Siberia – A study published on Thursday in the journal Science revealed the outcomes of an investigation about the excavated bones of a hunted mammoth found by paleontologists in Siberia back in 2012. This discovery evidences that humans were living far North in Siberia thousands of years earlier than previously thought.

It was believed that humans began occupying the higher reaches of the northern hemisphere around 35,000 years ago, but the discovery of a mammoth carcass skeleton that had been haunted and butchered for food in northern Siberia around 45,000 years ago proved the previous theory wrong as it evidences humans were there at least 10,000 years earlier than thought.

Photo: The Verge/Pitulko et al., Science, 2016
Photo: The Verge/Pitulko et al., Science, 2016

The mammoth was well preserved in the freezing ice so scientists were able to examine some of its soft tissues.
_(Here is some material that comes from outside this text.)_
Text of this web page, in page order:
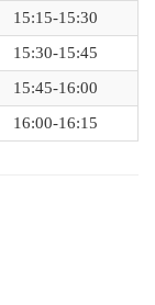
15:15-15:30
15:30-15:45
15:45-16:00
16:00-16:15

The researchers found injuries around the ribs, face, and shoulders suggest that were inflicted by humans using stone or ivory-tipped spears in the form of a mammoth-hunting event.
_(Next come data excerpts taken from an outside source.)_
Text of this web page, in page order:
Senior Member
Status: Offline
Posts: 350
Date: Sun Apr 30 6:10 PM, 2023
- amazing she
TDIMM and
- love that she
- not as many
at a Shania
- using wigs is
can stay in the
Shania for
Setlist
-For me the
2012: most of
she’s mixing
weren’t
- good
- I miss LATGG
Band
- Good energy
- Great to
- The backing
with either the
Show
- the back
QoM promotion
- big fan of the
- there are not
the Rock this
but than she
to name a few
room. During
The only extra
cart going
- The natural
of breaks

“One can almost see the blow-by-blow battle between people and mammoth fought on those frozen plains, the impact wounds on the bones with embedded stone fragments is conclusive evidence that people slayed this mammoth,” Curtis Marean, a paleoanthropologist at Arizona State University who was not involved with the study said in an interview.

The study lead author, Vladimir Pitulko of the Russian Academy of Sciences said these animals must have provided an endless source of different goods to the humans at the time like food, fuel by using their fertilizer, fat and bones; and raw material with long bones and ivory.
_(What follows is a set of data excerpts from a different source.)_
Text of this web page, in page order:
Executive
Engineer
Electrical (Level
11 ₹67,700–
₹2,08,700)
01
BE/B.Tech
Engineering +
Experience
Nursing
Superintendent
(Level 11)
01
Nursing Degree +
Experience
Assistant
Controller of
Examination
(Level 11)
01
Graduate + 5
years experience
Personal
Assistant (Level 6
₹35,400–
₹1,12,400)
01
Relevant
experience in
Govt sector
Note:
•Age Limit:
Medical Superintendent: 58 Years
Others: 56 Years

Scientist claim these findings allow us to understand that people were in the Arctic a really long time ago, much earlier than previously believed. It also proves that 45,000 years ago people were already migrating in areas not too far from the Bering bridge, a stretch of land that once joined Siberia to Alaska and that it is believed was the gate people used to migrate to the new world.

Even though the findings prove the mammoth was hunted by humans, scientist cannot yet say it was done by modern humans. Ted Goebel, interim head of the department of anthropology at Texas A&M University, who was not involved with the study explained that the hunt could have be done by a late-surviving group of an archaic human species such as Neanderthals or their close cousins, the Denisovans.